# Checker board Proto-Type



## BeeAMaker (Oct 22, 2017)

Working on a 1/8" square 3 axis checker blank, Walnut with Maple.

This is my proto type. It was a bit short for a single tube pen so I added a block of maple on the ends. Now that I have a process worked out, I plan to make more. Not sure on price or final size yet, but will be at least 3/4x3/4x5 for pens, but might make bigger ones also for stopers and possibly pepper mills.
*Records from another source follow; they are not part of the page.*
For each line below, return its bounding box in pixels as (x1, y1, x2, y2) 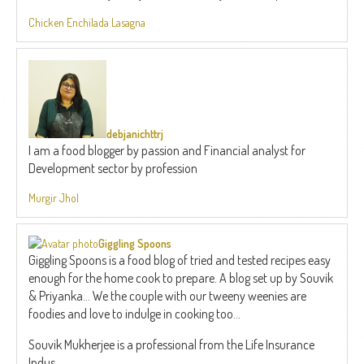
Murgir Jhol (28, 190, 79, 205)
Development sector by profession (28, 159, 197, 176)
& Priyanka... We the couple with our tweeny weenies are (28, 287, 306, 304)
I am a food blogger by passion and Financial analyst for (28, 141, 305, 158)
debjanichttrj (106, 126, 163, 141)
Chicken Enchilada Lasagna (28, 15, 145, 29)
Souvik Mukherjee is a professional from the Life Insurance (28, 336, 314, 353)
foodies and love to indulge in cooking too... (28, 305, 240, 322)
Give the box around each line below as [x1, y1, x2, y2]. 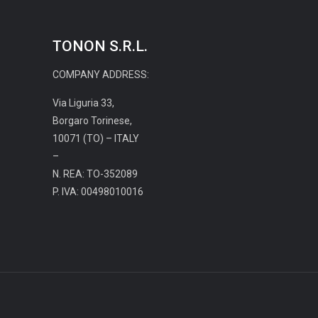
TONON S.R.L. [53, 38, 148, 55]
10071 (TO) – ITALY [53, 133, 139, 144]
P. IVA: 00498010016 [53, 186, 143, 197]
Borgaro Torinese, [53, 115, 132, 126]
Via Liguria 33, [53, 97, 114, 109]
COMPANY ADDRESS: [53, 69, 149, 80]
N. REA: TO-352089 [53, 168, 138, 180]
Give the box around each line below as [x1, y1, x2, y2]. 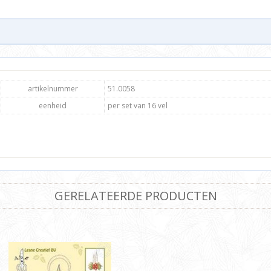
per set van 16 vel [108, 100, 168, 111]
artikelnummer [27, 83, 78, 94]
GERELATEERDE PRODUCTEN [54, 188, 217, 204]
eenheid [39, 100, 67, 111]
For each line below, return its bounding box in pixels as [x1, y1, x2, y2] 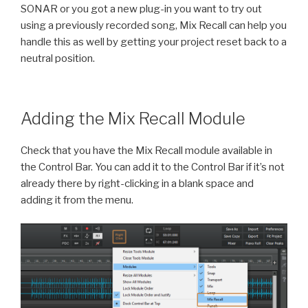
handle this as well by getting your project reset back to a [21, 36, 287, 49]
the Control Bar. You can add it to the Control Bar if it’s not [21, 160, 285, 173]
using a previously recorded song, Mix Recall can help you [21, 19, 287, 32]
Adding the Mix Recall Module [21, 108, 245, 129]
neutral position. [21, 52, 95, 65]
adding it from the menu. [21, 193, 133, 206]
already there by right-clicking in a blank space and [21, 177, 254, 190]
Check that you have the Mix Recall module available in [21, 144, 272, 157]

Send me a PM if you are interested in some of it and I will let you know when I list it for sale. (and so I have an idea on how much to make)
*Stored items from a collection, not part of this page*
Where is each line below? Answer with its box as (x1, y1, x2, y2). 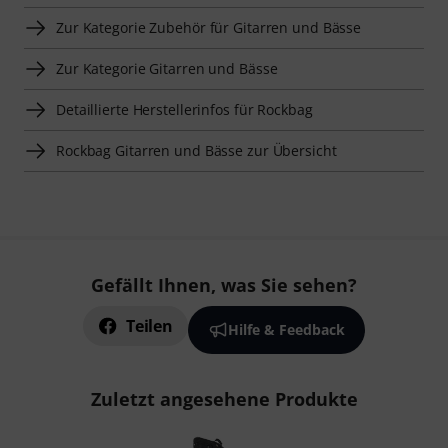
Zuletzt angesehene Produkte (90, 387, 358, 412)
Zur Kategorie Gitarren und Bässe (56, 59, 278, 79)
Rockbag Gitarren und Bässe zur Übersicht (56, 141, 337, 161)
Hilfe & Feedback (227, 320, 345, 340)
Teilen (126, 315, 173, 338)
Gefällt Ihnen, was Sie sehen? (91, 273, 357, 298)
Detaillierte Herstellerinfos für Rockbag (56, 100, 313, 120)
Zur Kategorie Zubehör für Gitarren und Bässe (56, 18, 362, 38)

This one you can see I miss aliened some of checkers, but I will take more care in the next series, this was just a proof of concept. it's checker on all sides so no mater how you turn it, it's checker.

I plan to turn it tomorrow - so stay tuned for pics of the finished pen.


----------



## magpens (Oct 22, 2017)

I would be interested in buying, say, three for starters ... if the price is right.

I would like mine to be very much like your pictured one, with the two plain maple ends and having an overall length, squarely trimmed of 4 3/8" please. . I will use them for single barrel cigars.

Thanks.


----------



## BeeAMaker (Oct 22, 2017)

magpens said:


> I would be interested in buying, say, three for starters ... if the price is right.
> 
> I would like mine to be very much like your pictured one, with the two plain maple ends and having an overall length, squarely trimmed of 4 3/8" please. . I will use them for single barrel cigars.
> 
> Thanks.



Thanks! I'll let you know.


----------



## BeeAMaker (Oct 23, 2017)

I got some interesting patterns after putting a radius on the blank. Depending on the diameter, where that diameter intersects the corners of the square blocks, and how center it was drilled.

I Like it!





















I have another checkerboard design I am going to attempt after this one, but first I want to make more of these. I plan to start them next week. I will list pricing on the sale page when I get them done. Right now I am thinking ~$12 per blank, similar ones I have seen sell for around $15, and it does take some time.

Let me know if you are interested and I will make enough. Thanks for reading!


----------